Problem in proving that $\mathbb{A}^2$ is not homeomorphic to $\mathbb{P}^2$

Question

Let $k$ be an algebraically closed field. All spaces are equipped with the usual Zariski topologies.

All the proofs of this fact that I've seen rely on the fact that two lines in $\mathbb{P}^2$ intersect but this doesn't necessarily hold in $\mathbb{A}^2$. I'm stuck on proving that this property is a "Zariski-topology invariant" (i.e preserved by homeomorphism). All the proofs use this fact without proving it, so I assume it is trivial, but I do not know how to prove it.

Does someone have a hint on how to prove it?
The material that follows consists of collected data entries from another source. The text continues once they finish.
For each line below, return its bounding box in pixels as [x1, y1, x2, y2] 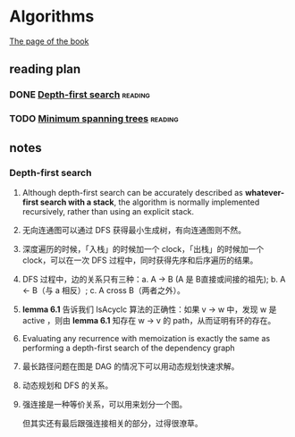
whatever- [244, 187, 284, 197]
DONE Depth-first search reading [9, 88, 150, 101]
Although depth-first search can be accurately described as [21, 187, 243, 197]
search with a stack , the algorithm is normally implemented [39, 197, 260, 207]
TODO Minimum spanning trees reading [9, 113, 179, 125]
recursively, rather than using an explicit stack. [21, 206, 195, 216]
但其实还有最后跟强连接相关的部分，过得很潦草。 [21, 417, 203, 428]
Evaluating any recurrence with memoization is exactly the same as [21, 332, 271, 343]
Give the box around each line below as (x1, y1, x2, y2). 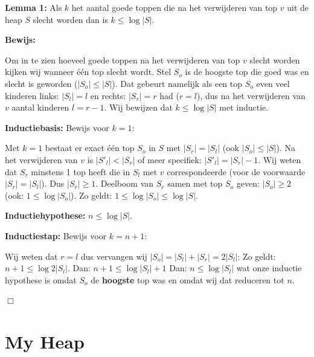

It would be enough for me to prove that lines in $\mathbb{A}^2$ are sent to projective lines to complete the proof, or that the image of an algebraic curve is an algebraic projective curve. But I cannot prove any of these. Any help?

Answer 1

There exist two disjoint irreducible closed subsets both containing more than one point in $\mathbb A^2_k$ but not in $\mathbb P^2_k$ (Bézout).

Answer 2

Well, there are two things.

1. Homeomorphism preserves compactness (can you see why? homeomorphisms being one-to-one preserves unions, inclusions and opennes).

2. $\mathbb{P}^2$ is compact, while $\mathbb{A}^2$ is not.

Answer 3

If you have a little more machinery from algebraic geometry you could notice that $\mathbb{P}^2$ is a complete variety while $\mathbb{A}^2$ is not. To explain a little:

One says that a variety $X$ is complete if for all varieties $Z$ the projection map $X\times Z\rightarrow Z$ is closed, ie sends closed sets to closed sets.

To see that $\mathbb{A}^2$ is not complete, consider $Z=\mathbb{A}^1$. Then $\mathbb{A}^2\times\mathbb{A}^1 = \mathbb{A}^3$, say with co-ordinates $(x,y,z)$. Consider the closed subset $V(xz-1)\subset \mathbb{A}^3$, then the projection map $p:\mathbb{A}^3\rightarrow\mathbb{A}^1$ onto the last factor sends: $$p(V(xz-1)) = \mathbb{A}^1 \setminus 0$$

which is not closed.

It is a (not so easy) theorem that $\mathbb{P}^n$ is a complete variety, see for example in Harris' Intro to Algebraic Geometry book.

This maybe a bit of a high powered answer to your question, but I think it uses some important concept that one should try to become familiar with.

$\textbf{Edit:}$

This does not provide an answer to the OP's question because it is possible for non-complete and complete varieties to be homeomorphic, for example $\mathbb{P}^1$ and $\mathbb{A}^1$. However, they are certainly not isomorphic as varieties.